> Work item
Using the records provided below, locate and copy each line that contains the word "Merit".

> Dataset items

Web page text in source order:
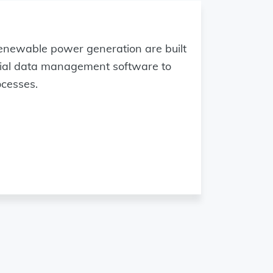
power generation are built
data management software to
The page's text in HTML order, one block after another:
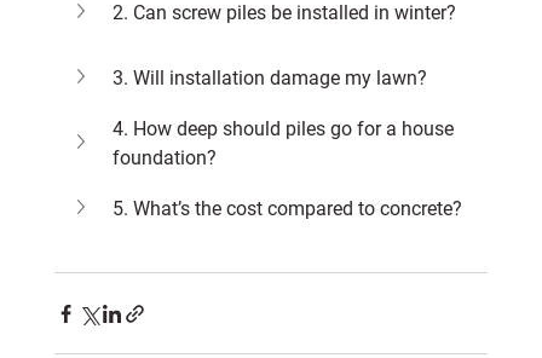
2. Can screw piles be installed in winter?
3. Will installation damage my lawn?
4. How deep should piles go for a house
foundation?
5. What’s the cost compared to concrete?
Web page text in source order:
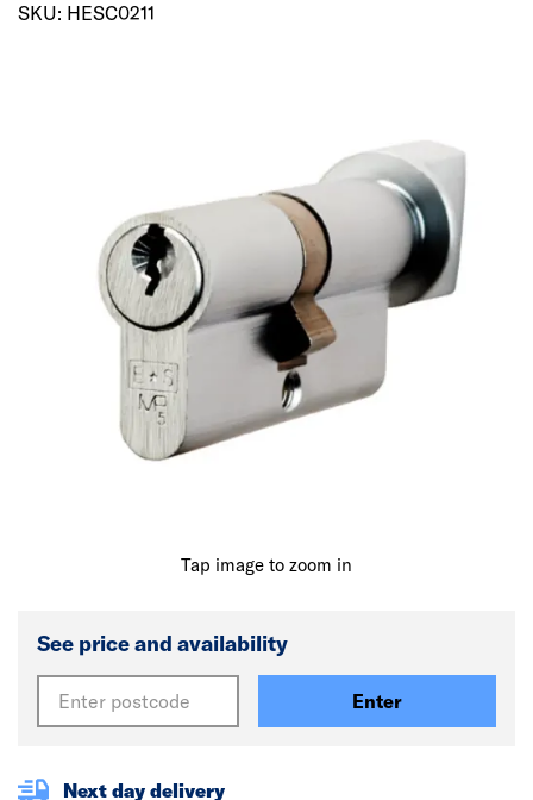
Tap image to zoom in
SKU: HESC0211
See price and availability
Enter
Next day delivery
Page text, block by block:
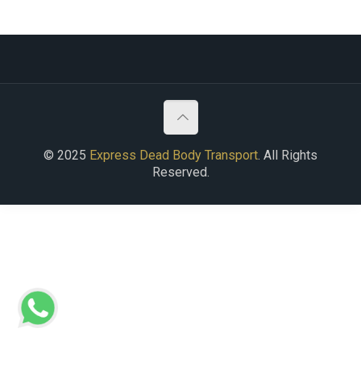
© 2025 Express Dead Body Transport. All Rights
Reserved.
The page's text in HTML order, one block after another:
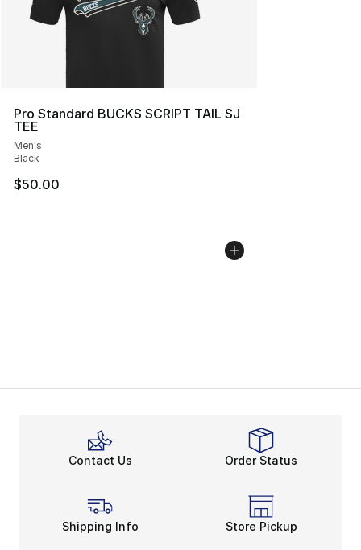
Pro Standard BUCKS SCRIPT TAIL SJ
TEE
Men's
Black
$50.00
Contact Us Order Status
Shipping Info Store Pickup
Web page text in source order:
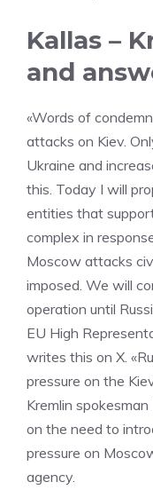
Kallas –
and
«Words of
attacks on Kiev.
Ukraine and
this. Today I will
entities that
complex in
Moscow attacks
imposed. We will
operation until
EU High
writes this on X.
pressure on the
Kremlin
on the need to
pressure on
agency.
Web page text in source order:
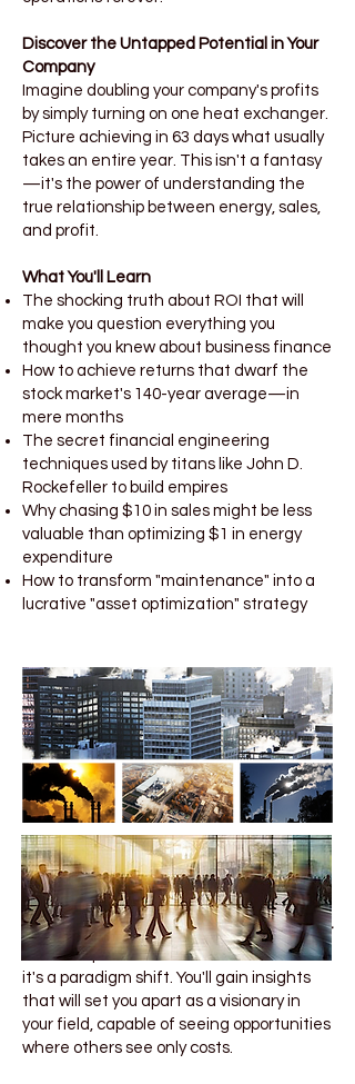
Discover the Untapped Potential in Your
Company
Imagine doubling your company's profits
by simply turning on one heat exchanger.
Picture achieving in 63 days what usually
takes an entire year. This isn't a fantasy
—it's the power of understanding the
true relationship between energy, sales,
and profit.
What You'll Learn
The shocking truth about ROI that will
make you question everything you
thought you knew about business finance
How to achieve returns that dwarf the
stock market's 140-year average—in
mere months
The secret financial engineering
techniques used by titans like John D.
Rockefeller to build empires
Why chasing $10 in sales might be less
valuable than optimizing $1 in energy
expenditure
How to transform "maintenance" into a
lucrative "asset optimization" strategy
Why This Course Will Change Your Career
This isn't just another business course—
it's a paradigm shift. You'll gain insights
that will set you apart as a visionary in
your field, capable of seeing opportunities
where others see only costs.
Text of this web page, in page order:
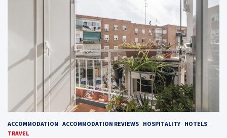
ACCOMMODATION ACCOMMODATION REVIEWS HOSPITALITY HOTELS
TRAVEL
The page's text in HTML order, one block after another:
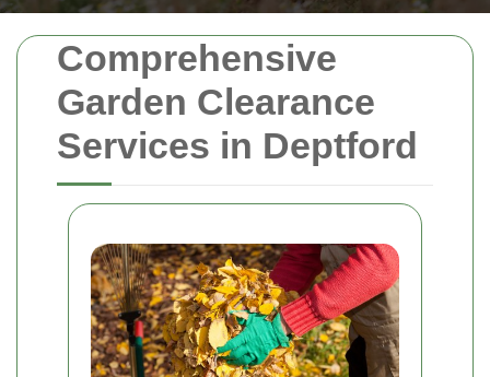
Comprehensive
Garden Clearance
Services in Deptford
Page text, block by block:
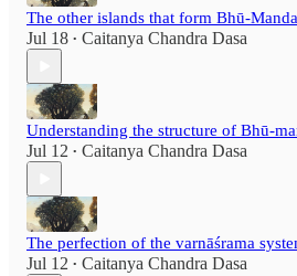
The other islands that form Bhū-
Jul 18 • Caitanya Chandra Dasa
Understanding the structure of Bhū-
Jul 12 • Caitanya Chandra Dasa
The perfection of the varnāśrama
Jul 12 • Caitanya Chandra Dasa
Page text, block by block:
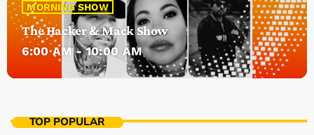
MORNING SHOW
The Hacker & Mack Show
6:00 AM - 10:00 AM
TOP POPULAR
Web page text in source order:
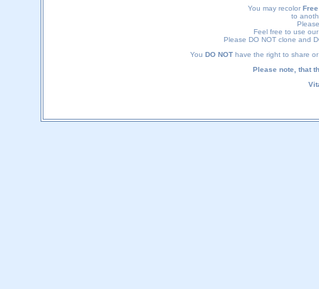
You may recolorFree
to
Feel free to use
Please DO NOT clone and
You DO NOThave the right to share or
Please note, that
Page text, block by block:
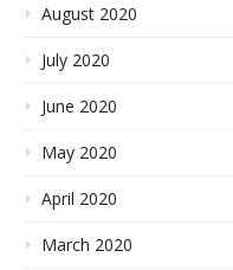
August 2020
July 2020
June 2020
May 2020
April 2020
March 2020
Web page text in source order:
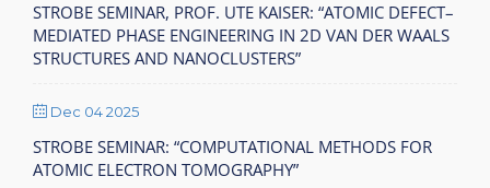
STROBE SEMINAR, PROF. UTE KAISER: “ATOMIC DEFECT–
MEDIATED PHASE ENGINEERING IN 2D VAN DER WAALS
STRUCTURES AND NANOCLUSTERS”
Dec 04 2025
STROBE SEMINAR: “COMPUTATIONAL METHODS FOR
ATOMIC ELECTRON TOMOGRAPHY”
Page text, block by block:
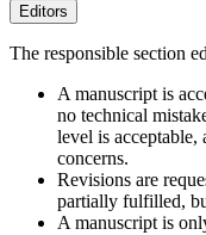
Editors
The responsible section
A manuscript is
no technical
level is acceptable,
concerns.
Revisions are
partially fulfilled,
A manuscript is
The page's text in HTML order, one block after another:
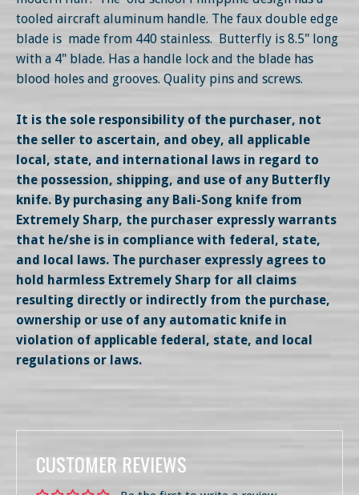
tooled aircraft aluminum handle. The faux double edge
blade is made from 440 stainless. Butterfly is 8.5" long
with a 4" blade. Has a handle lock and the blade has
blood holes and grooves. Quality pins and screws.
It is the sole responsibility of the purchaser, not
the seller to ascertain, and obey, all applicable
local, state, and international laws in regard to
the possession, shipping, and use of any Butterfly
knife. By purchasing any Bali-Song knife from
Extremely Sharp, the purchaser expressly warrants
that he/she is in compliance with federal, state,
and local laws. The purchaser expressly agrees to
hold harmless Extremely Sharp for all claims
resulting directly or indirectly from the purchase,
ownership or use of any automatic knife in
violation of applicable federal, state, and local
regulations or laws.
CUSTOMER REVIEWS
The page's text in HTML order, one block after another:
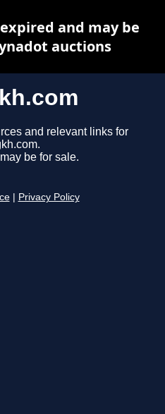
and relevant links for
be for sale.
Privacy Policy
and may be
auctions
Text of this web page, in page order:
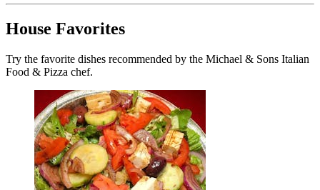
House Favorites
Try the favorite dishes recommended by the Michael & Sons Italian
Food & Pizza chef.
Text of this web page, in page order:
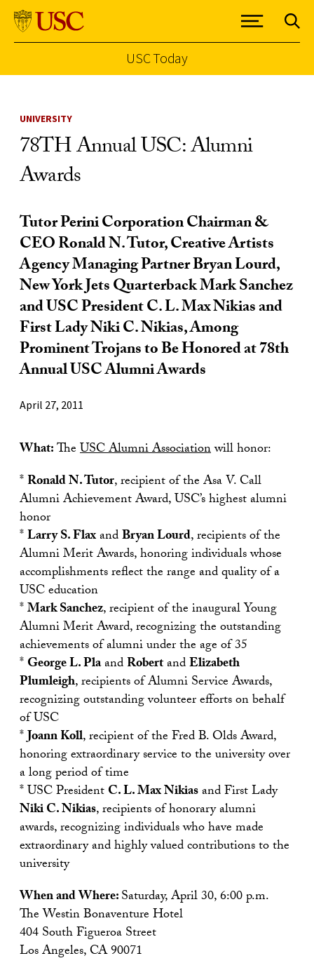
USC Today
UNIVERSITY
78TH Annual USC: Alumni
Awards
Tutor Perini Corporation Chairman &
CEO Ronald N. Tutor, Creative Artists
Agency Managing Partner Bryan Lourd,
New York Jets Quarterback Mark Sanchez
and USC President C. L. Max Nikias and
First Lady Niki C. Nikias, Among
Prominent Trojans to Be Honored at 78th
Annual USC Alumni Awards
April 27, 2011
What:TheUSC Alumni Associationwill honor:
*Ronald N. Tutor, recipient of the Asa V. Call
Alumni Achievement Award, USC’s highest alumni
honor
*Larry S. FlaxandBryan Lourd, recipients of the
Alumni Merit Awards, honoring individuals whose
accomplishments reflect the range and quality of a
USC education
*Mark Sanchez, recipient of the inaugural Young
Alumni Merit Award, recognizing the outstanding
achievements of alumni under the age of 35
*George L. PlaandRobertandElizabeth
Plumleigh, recipients of Alumni Service Awards,
recognizing outstanding volunteer efforts on behalf
of USC
*Joann Koll, recipient of the Fred B. Olds Award,
honoring extraordinary service to the university over
a long period of time
* USC PresidentC. L. Max Nikiasand First Lady
Niki C. Nikias, recipients of honorary alumni
awards, recognizing individuals who have made
extraordinary and highly valued contributions to the
university
When and Where:Saturday, April 30, 6:00 p.m.
The Westin Bonaventure Hotel
404 South Figueroa Street
Los Angeles, CA 90071
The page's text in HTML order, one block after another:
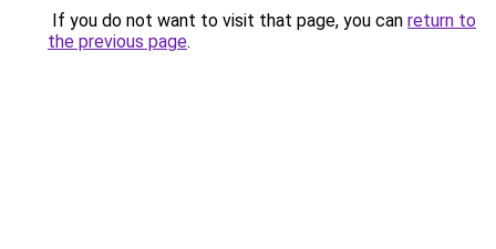
If you do not want to visit that page, you can return to
the previous page.
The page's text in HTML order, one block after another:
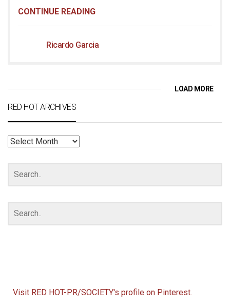
CONTINUE READING
Ricardo Garcia
LOAD MORE
RED HOT ARCHIVES
RED
ARCHIVES
Visit RED HOT-PR/SOCIETY's profile on Pinterest.
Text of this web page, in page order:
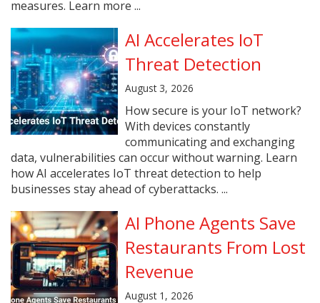
measures. Learn more ...
AI Accelerates IoT
Threat Detection
August 3, 2026
How secure is your IoT network?
With devices constantly
communicating and exchanging
data, vulnerabilities can occur without warning. Learn
how AI accelerates IoT threat detection to help
businesses stay ahead of cyberattacks. ...
AI Phone Agents Save
Restaurants From Lost
Revenue
August 1, 2026
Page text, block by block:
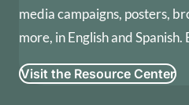
media campaigns, posters,
more, in English and
Visit the Resource Center
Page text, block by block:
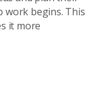
work begins. This
it more
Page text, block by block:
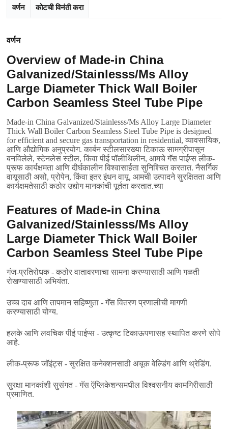
वर्णन कोटची विनंती करा
वर्णन
Overview of Made-in China
Galvanized/Stainlesss/Ms Alloy
Large Diameter Thick Wall Boiler
Carbon Seamless Steel Tube Pipe
Made-in China Galvanized/Stainlesss/Ms Alloy Large Diameter
Thick Wall Boiler Carbon Seamless Steel Tube Pipe is designed
for efficient and secure gas transportation in residential, व्यावसायिक,
आणि औद्योगिक अनुप्रयोग. कार्बन स्टीलसारख्या टिकाऊ सामग्रीपासून
बनविलेले, स्टेनलेस स्टील, किंवा पीई पॉलीथिलीन, आमचे गॅस पाईप्स लीक-
प्रूफ कार्यक्षमता आणि दीर्घकालीन विश्वासार्हता सुनिश्चित करतात. नैसर्गिक
वायूसाठी असो, प्रोपेन, किंवा इतर इंधन वायू, आमची उत्पादने सुरक्षितता आणि
कार्यक्षमतेसाठी कठोर उद्योग मानकांची पूर्तता करतात.च्या
Features of Made-in China
Galvanized/Stainlesss/Ms Alloy
Large Diameter Thick Wall Boiler
Carbon Seamless Steel Tube Pipe
गंज-प्रतिरोधक - कठोर वातावरणाचा सामना करण्यासाठी आणि गळती
रोखण्यासाठी अभियंता.
उच्च दाब आणि तापमान सहिष्णुता - गॅस वितरण प्रणालीची मागणी
करण्यासाठी योग्य.
हलके आणि लवचिक पीई पाईप्स - उत्कृष्ट टिकाऊपणासह स्थापित करणे सोपे
आहे.
लीक-प्रूफ जॉइंट्स - सुरक्षित कनेक्शनसाठी अचूक वेल्डिंग आणि थ्रेडिंग.
सुरक्षा मानकांशी सुसंगत - गॅस ऍप्लिकेशन्समधील विश्वसनीय कामगिरीसाठी
प्रमाणित.
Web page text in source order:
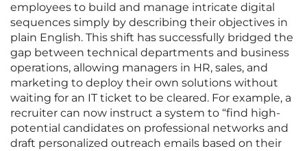
employees to build and manage intricate digital
sequences simply by describing their objectives in
plain English. This shift has successfully bridged the
gap between technical departments and business
operations, allowing managers in HR, sales, and
marketing to deploy their own solutions without
waiting for an IT ticket to be cleared. For example, a
recruiter can now instruct a system to “find high-
potential candidates on professional networks and
draft personalized outreach emails based on their
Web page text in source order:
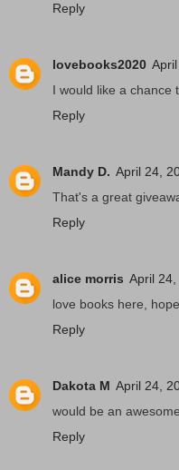
Reply
lovebooks2020
I would like a chance
Reply
Mandy D. April 24,
That's a great
Reply
alice morris April
love books here,
Reply
Dakota M April 24,
would be an
Reply
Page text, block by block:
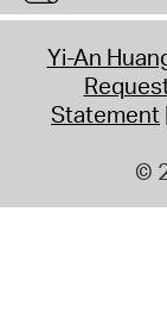
Yi-An
Statement
©
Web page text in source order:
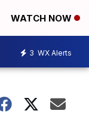
WATCH NOW
3 WX Alerts
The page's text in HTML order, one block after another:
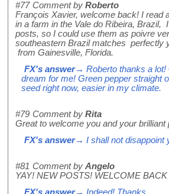
#77 Comment by Roberto
François Xavier, welcome back! I read
in a farm in the Vale do Ribeira,
posts, so I could use them as poivre
southeastern Brazil matches perfectly
from Gainesville, Florida.
FX's answer→ Roberto thanks a lot!
dream for me! Green pepper straight
seed right now, easier in my climate.
#79 Comment by Rita
Great to welcome you and your
FX's answer→ I shall not disappoint
#81 Comment by Angelo
YAY! NEW POSTS! WELCOME
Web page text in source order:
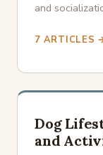
and
7 ARTICLES
Dog
and
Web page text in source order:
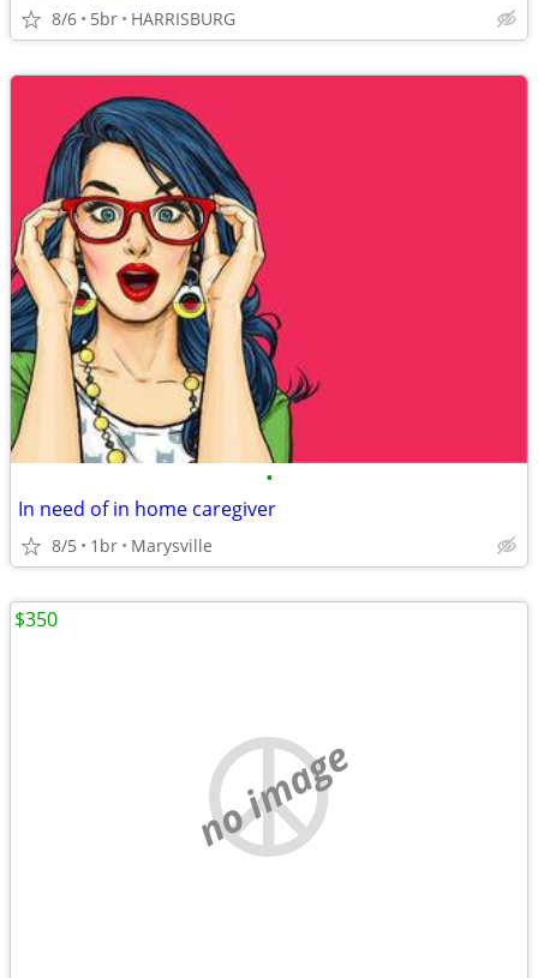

> Written solution
Alumni Merit Awards, honoring individuals whose
Alumni Merit Award, recognizing the outstanding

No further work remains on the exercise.